Among the entries that follow, find every line with the word "dominated" and list it.
──────────────────────────────
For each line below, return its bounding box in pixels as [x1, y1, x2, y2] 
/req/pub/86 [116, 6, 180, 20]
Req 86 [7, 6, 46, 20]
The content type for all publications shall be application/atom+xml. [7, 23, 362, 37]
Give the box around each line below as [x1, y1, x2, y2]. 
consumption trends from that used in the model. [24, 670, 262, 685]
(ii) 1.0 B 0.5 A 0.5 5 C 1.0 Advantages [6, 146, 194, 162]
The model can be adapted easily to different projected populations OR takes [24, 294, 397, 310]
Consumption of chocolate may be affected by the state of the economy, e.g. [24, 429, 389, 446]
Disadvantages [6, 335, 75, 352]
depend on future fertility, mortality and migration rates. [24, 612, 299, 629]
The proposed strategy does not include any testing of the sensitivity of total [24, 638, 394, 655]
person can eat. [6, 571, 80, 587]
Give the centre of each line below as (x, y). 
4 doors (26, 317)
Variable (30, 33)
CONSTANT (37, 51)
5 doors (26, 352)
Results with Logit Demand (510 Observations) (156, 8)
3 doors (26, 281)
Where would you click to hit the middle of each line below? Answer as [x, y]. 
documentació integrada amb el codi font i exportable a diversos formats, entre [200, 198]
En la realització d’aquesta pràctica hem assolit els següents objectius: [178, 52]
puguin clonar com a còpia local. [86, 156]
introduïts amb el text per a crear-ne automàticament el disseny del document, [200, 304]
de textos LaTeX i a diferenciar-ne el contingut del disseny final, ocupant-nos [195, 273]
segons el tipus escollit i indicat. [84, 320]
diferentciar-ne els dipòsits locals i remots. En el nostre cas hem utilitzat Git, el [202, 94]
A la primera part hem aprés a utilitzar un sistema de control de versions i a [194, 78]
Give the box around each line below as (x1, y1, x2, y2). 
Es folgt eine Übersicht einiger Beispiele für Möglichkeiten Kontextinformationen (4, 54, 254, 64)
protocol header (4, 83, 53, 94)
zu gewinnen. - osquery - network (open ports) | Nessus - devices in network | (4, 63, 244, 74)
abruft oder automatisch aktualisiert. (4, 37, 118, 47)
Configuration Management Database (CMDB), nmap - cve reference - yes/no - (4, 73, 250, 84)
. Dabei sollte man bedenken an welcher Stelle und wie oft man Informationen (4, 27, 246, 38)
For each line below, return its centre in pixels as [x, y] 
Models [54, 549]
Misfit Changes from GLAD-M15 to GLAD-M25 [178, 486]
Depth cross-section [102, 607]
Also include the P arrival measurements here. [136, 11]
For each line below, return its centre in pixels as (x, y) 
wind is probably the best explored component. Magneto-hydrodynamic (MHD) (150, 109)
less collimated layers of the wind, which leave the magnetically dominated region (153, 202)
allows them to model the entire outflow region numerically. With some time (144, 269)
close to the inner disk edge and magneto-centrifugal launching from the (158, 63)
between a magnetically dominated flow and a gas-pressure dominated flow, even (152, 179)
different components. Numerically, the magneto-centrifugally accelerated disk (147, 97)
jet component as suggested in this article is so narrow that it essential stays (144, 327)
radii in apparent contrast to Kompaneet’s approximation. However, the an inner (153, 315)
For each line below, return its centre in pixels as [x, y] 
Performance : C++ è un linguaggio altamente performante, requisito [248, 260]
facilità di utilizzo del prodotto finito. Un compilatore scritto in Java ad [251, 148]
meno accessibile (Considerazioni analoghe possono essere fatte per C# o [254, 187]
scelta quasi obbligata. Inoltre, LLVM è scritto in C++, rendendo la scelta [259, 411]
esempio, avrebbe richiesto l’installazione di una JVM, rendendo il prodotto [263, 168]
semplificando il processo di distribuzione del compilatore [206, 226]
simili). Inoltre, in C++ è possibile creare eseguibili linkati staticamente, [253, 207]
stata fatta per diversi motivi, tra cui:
──────────────────────────────
- [YOUR RESPONSE]
less collimated layers of the wind, which leave the magnetically dominated region (153, 202)
between a magnetically dominated flow and a gas-pressure dominated flow, even (152, 179)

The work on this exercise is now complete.